PMKRI Kefamenanu Desak Pemda TTU Tunda Pembangunan Batalyon, Tanah KM 9 Masih Dipersoalkan
Penulis : Denisius Oki
![]() |
| PMKRI Kefamenanu Desak Pemda TTU Tunda Pembangunan Batalyon, Tanah KM 9 Masih Dipersoalkan. Tafenpah.com |
Kefamananu, TAFENPAH. COM — Perhimpunan Mahasiswa Katolik Republik Indonesia (PMKRI) Cabang Kefamenanu Sanctus Yohanes Don Bosco menggelar audiensi dengan Pemerintah Daerah Kabupaten Timor Tengah Utara (TTU), mempertanyakan sejumlah persoalan krusial di daerah tersebut, khususnya terkait hibah tanah di KM 9 untuk pembangunan Batalyon Infanteri.
Audiensi tersebut dipimpin oleh Presidium Gerakan Kemasyarakatan PMKRI Kefamenanu, Yohanes Niko Seran Saka. Ia menegaskan kehadiran PMKRI bertujuan untuk meminta kejelasan atas polemik hibah tanah yang hingga kini masih disengketakan.
“Kehadiran PMKRI hari ini untuk menanyakan polemik-polemik yang terjadi di Kabupaten TTU, secara khusus terkait hibah tanah KM 9 untuk pembangunan Batalyon Infanteri,” ujar Yohanes Niko Seran Saka.
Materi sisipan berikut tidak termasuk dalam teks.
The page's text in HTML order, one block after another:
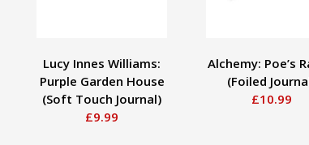
Lucy Innes Williams:
Purple Garden House
(Soft Touch Journal)
£9.99
Alchemy: Poe’s
(Foiled
£10.99

Ia menjelaskan, persoalan klaim kepemilikan tanah di Kabupaten TTU muncul akibat ketidaksinkronan antara klaim administratif pemerintah daerah dan realitas sosial masyarakat adat yang telah menguasai dan mengelola lahan tersebut secara turun-temurun.
![]() |
| PMKRI Kefamenanu Desak Pemda TTU Tunda Pembangunan Batalyon, Tanah KM 9 Masih Dipersoalkan. Tafenpah.com |
Menurutnya, secara akademik dan sosiologis, tanah tidak hanya dipahami sebagai objek administratif, tetapi juga sebagai ruang sosial yang memiliki nilai sejarah, identitas, dan ikatan kultural masyarakat adat.
“Dalam kasus ini, klaim pemerintah daerah belum mencapai titik final karena masih terdapat klaim aktif dari masyarakat adat yang memiliki hubungan genealogis dan historis terhadap tanah tersebut,” jelasnya.
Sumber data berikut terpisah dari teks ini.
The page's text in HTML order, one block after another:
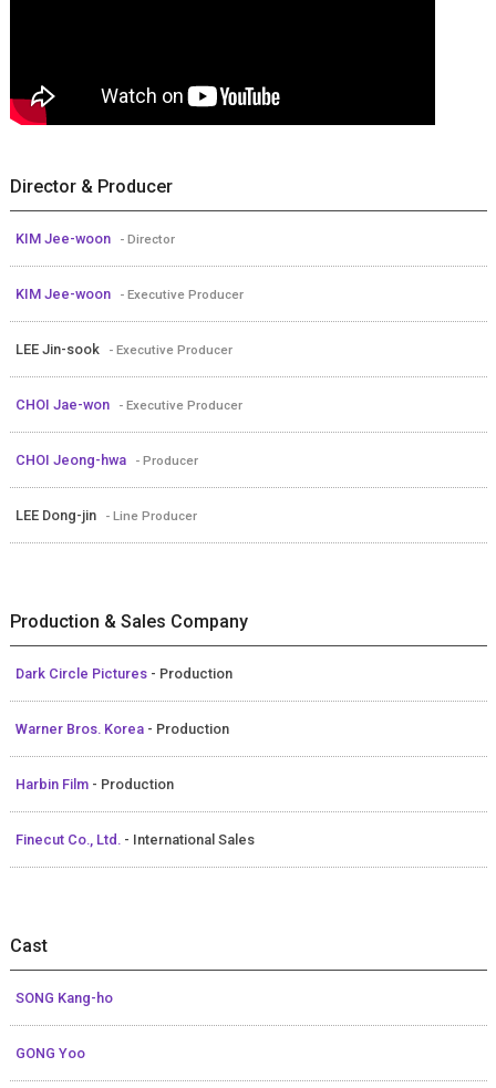
Director & Producer
KIM Jee-woon - Director
KIM Jee-woon - Executive Producer
LEE Jin-sook - Executive Producer
CHOI Jae-won - Executive Producer
CHOI Jeong-hwa - Producer
LEE Dong-jin - Line Producer
Production & Sales Company
Dark Circle Pictures - Production
Warner Bros. Korea - Production
Harbin Film - Production
Finecut Co., Ltd. - International Sales
Cast
SONG Kang-ho
GONG Yoo
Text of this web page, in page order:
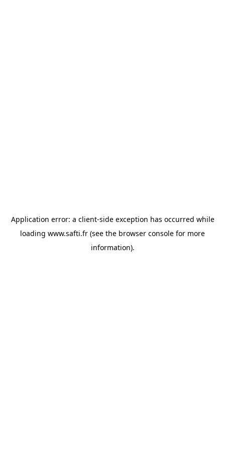
Application error: a client-side exception has occurred while
loading www.safti.fr (see the browser console for more
information).
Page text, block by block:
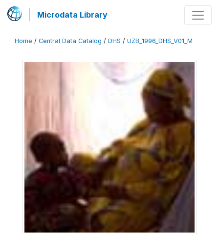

PMKRI menilai situasi ini sebagai tumpang tindih klaim kepemilikan (overlapping claims), di mana negara dan masyarakat adat sama-sama mengajukan legitimasi atas satu objek tanah dengan dasar yang berbeda.
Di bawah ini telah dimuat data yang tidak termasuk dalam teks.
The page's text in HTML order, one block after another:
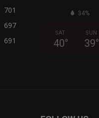
701
697
691
34%
SAT
40°
SUN
39°
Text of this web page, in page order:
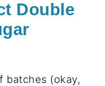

Oleh karena itu, PMKRI mendesak agar pembangunan Batalyon Infanteri di KM 9 dihentikan sementara hingga ada kepastian hukum yang berkekuatan tetap.
“Kami meminta agar pembangunan dihentikan sementara untuk menghindari potensi kerugian anggaran daerah, mengingat tanah tersebut masih disengketakan,” tegasnya.
PMKRI juga menegaskan pentingnya menunggu putusan Pengadilan Negeri Kefamenanu sebagai dasar hukum yang sah.
Sementara itu, kuasa hukum masyarakat adat, Yoseph Pankrasius Boan Taone, S.H., yang akrab disapa Yoris Taone Masaubat, S.H., menyampaikan apresiasi kepada Pemerintah Kabupaten TTU yang dinilai telah membuka ruang penyelesaian persoalan sengketa tanah.
“Kami berterima kasih kepada Bupati TTU karena adanya gebrakan sehingga persoalan sengketa tanah ini bisa muncul ke permukaan,” ujarnya.
Yoris juga mengingatkan pernyataan mantan Bupati TTU, Gabriel Manek, yang pernah menyebut bahwa tanah milik Pemerintah Daerah TTU sudah tidak ada lagi.
Ia menegaskan bahwa pembangunan Batalyon Infanteri di KM 9 masih berada di atas tanah yang disengketakan dan sebagian lahan tersebut masih dikelola serta telah dibagikan kepada masyarakat adat.
Tokoh adat Sonaf Sanak, Hendrikus Sanak, turut menyampaikan keberatan atas pembangunan tersebut.
“Kami adalah pemilik tanah ulayat. Di seluruh negeri ini masyarakat adat mempertahankan tanahnya. Kalau tanah ini tidak diakui, mari kita lihat kembali sejarahnya. Jika batalyon dibangun, kami orang suku Sanak mau dikemanakan?” ungkap Hendrikus.
Menanggapi hal tersebut, Bupati TTU Yosep Falentinus Delasalle Kebo, S.IP., M.A., menegaskan bahwa pemerintah daerah selalu membuka ruang dialog dan mendengarkan seluruh aspirasi masyarakat.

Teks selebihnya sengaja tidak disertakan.